» Requirement:
The word "theory" marks the lines to keep; find each one in the data and copy it.

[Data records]
++++

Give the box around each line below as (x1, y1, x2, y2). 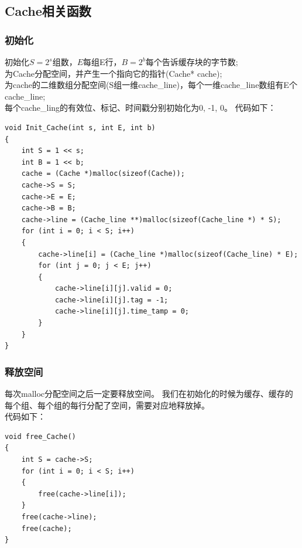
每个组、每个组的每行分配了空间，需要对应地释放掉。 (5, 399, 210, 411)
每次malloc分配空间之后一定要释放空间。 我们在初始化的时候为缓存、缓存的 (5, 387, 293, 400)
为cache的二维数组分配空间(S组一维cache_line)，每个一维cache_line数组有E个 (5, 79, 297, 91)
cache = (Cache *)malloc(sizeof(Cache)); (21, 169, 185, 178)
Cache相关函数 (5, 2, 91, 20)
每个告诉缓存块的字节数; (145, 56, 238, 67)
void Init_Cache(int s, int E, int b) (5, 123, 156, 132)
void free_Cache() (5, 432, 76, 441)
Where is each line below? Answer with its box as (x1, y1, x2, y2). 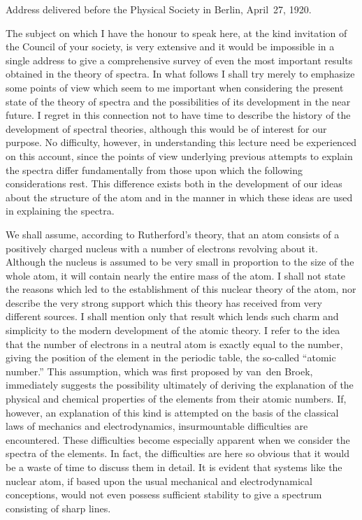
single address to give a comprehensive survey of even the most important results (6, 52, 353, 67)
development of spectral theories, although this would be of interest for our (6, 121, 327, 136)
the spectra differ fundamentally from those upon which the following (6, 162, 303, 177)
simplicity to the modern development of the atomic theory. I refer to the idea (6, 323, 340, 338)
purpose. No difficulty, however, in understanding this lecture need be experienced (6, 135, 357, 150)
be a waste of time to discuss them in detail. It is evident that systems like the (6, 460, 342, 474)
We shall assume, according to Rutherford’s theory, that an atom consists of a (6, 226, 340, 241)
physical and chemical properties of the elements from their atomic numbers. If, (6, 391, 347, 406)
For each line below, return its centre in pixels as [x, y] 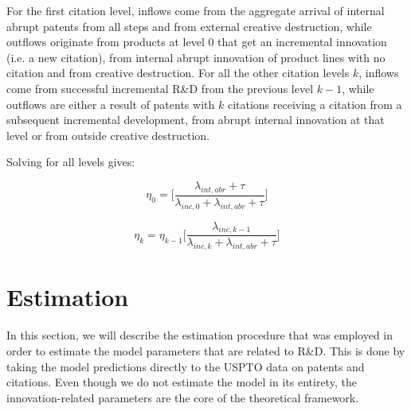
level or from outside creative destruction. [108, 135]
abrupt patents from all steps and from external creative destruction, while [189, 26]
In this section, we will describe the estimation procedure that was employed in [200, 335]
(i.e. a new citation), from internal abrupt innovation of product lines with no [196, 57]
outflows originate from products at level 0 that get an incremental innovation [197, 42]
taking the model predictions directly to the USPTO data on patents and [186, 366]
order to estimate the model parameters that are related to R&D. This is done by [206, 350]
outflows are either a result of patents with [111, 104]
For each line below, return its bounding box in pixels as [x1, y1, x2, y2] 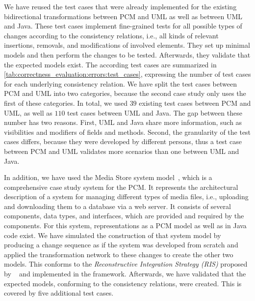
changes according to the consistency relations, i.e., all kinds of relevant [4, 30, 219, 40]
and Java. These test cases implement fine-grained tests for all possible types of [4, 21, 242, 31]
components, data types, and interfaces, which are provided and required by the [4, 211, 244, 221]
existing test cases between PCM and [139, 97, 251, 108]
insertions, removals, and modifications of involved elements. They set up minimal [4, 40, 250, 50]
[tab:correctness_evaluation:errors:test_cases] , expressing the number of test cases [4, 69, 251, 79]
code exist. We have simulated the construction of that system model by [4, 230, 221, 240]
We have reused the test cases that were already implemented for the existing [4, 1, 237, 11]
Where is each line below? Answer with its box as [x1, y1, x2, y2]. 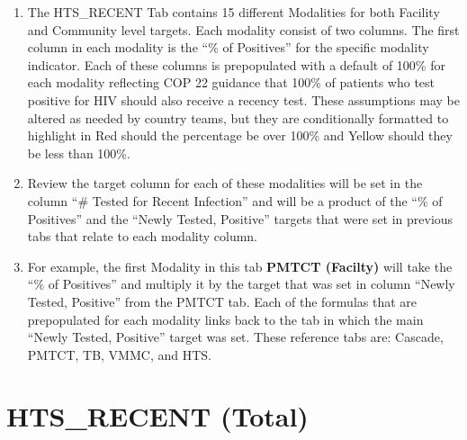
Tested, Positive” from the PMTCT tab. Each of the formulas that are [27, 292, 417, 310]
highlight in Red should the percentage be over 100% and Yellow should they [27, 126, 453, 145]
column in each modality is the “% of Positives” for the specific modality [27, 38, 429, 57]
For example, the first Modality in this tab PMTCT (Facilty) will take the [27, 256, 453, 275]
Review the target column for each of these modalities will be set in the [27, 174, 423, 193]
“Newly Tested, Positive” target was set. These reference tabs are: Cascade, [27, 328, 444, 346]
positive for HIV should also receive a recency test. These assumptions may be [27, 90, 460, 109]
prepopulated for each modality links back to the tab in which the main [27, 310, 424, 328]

++++

» Final answer:
simplicity to the modern development of the atomic theory. I refer to the idea (6, 323, 340, 338)
We shall assume, according to Rutherford’s theory, that an atom consists of a (6, 226, 340, 241)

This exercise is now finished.